● **Items listed in a dataset**:
★ ★ ★ ★ ★ ★ ★

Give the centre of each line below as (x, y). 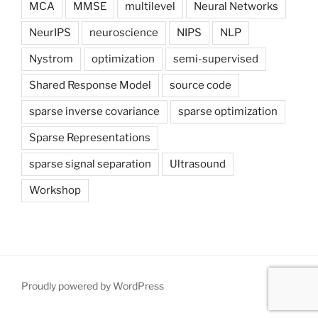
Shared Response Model (90, 86)
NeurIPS (50, 33)
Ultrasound (198, 164)
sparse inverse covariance (94, 112)
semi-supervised (216, 59)
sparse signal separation (90, 164)
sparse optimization (228, 112)
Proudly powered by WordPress (93, 286)
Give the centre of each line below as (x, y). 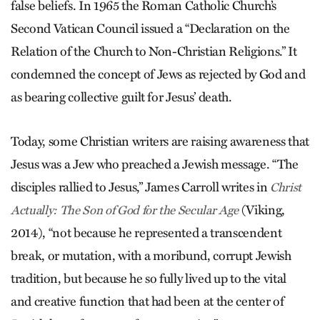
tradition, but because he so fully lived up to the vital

★ ★ ★ ★ ★ ★ ★

Having removed the pictures, write out the records exactly as they stand.

● **ANSWER FOR THE TASK**:
Give the centre of each line below as (x, y). 
Shared Response Model (90, 86)
NeurIPS (50, 33)
Ultrasound (198, 164)
sparse inverse covariance (94, 112)
semi-supervised (216, 59)
sparse signal separation (90, 164)
sparse optimization (228, 112)
Proudly powered by WordPress (93, 286)
Give the centre of each line below as (x, y). 
tradition, but because he so fully lived up to the vital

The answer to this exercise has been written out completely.